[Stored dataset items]
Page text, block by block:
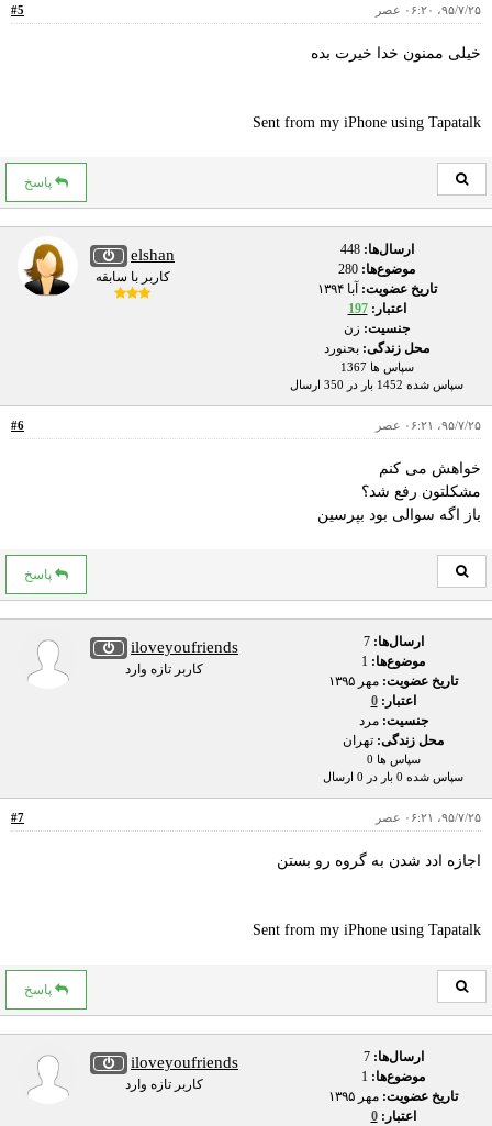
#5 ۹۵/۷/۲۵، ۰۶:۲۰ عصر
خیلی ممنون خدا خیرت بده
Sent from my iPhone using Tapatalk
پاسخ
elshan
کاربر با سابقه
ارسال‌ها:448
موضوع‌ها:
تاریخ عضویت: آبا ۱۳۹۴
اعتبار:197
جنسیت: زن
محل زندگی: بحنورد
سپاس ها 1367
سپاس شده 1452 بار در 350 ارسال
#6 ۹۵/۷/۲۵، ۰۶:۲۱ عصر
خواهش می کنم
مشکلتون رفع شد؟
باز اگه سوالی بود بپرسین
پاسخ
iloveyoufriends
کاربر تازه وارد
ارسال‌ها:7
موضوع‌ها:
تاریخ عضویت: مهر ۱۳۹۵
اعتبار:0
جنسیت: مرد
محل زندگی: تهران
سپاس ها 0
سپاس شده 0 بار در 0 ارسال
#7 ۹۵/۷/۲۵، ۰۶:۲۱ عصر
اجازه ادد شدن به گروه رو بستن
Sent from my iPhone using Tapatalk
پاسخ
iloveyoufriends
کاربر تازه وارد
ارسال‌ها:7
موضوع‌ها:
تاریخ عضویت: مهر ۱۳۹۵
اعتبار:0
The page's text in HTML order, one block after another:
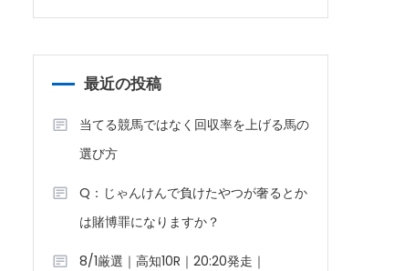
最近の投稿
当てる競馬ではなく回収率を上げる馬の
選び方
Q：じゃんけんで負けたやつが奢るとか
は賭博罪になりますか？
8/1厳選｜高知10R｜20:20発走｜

# YOUR ASSIGNMENT
With pictures excluded, the data must be transcribed in full and to the letter.

# COMPLETED TASK
Page text, block by block:
#5 ۹۵/۷/۲۵، ۰۶:۲۰ عصر
خیلی ممنون خدا خیرت بده
Sent from my iPhone using Tapatalk
پاسخ
elshan
کاربر با سابقه
ارسال‌ها:448
موضوع‌ها:
تاریخ عضویت: آبا ۱۳۹۴
اعتبار:197
جنسیت: زن
محل زندگی: بحنورد
سپاس ها 1367
سپاس شده 1452 بار در 350 ارسال
#6 ۹۵/۷/۲۵، ۰۶:۲۱ عصر
خواهش می کنم
مشکلتون رفع شد؟
باز اگه سوالی بود بپرسین
پاسخ
iloveyoufriends
کاربر تازه وارد
ارسال‌ها:7
موضوع‌ها:
تاریخ عضویت: مهر ۱۳۹۵
اعتبار:0
جنسیت: مرد
محل زندگی: تهران
سپاس ها 0
سپاس شده 0 بار در 0 ارسال
#7 ۹۵/۷/۲۵، ۰۶:۲۱ عصر
اجازه ادد شدن به گروه رو بستن
Sent from my iPhone using Tapatalk
پاسخ
iloveyoufriends
کاربر تازه وارد
ارسال‌ها:7
موضوع‌ها:
تاریخ عضویت: مهر ۱۳۹۵
اعتبار:0
The page's text in HTML order, one block after another:
最近の投稿
当てる競馬ではなく回収率を上げる馬の
選び方
Q：じゃんけんで負けたやつが奢るとか
は賭博罪になりますか？
8/1厳選｜高知10R｜20:20発走｜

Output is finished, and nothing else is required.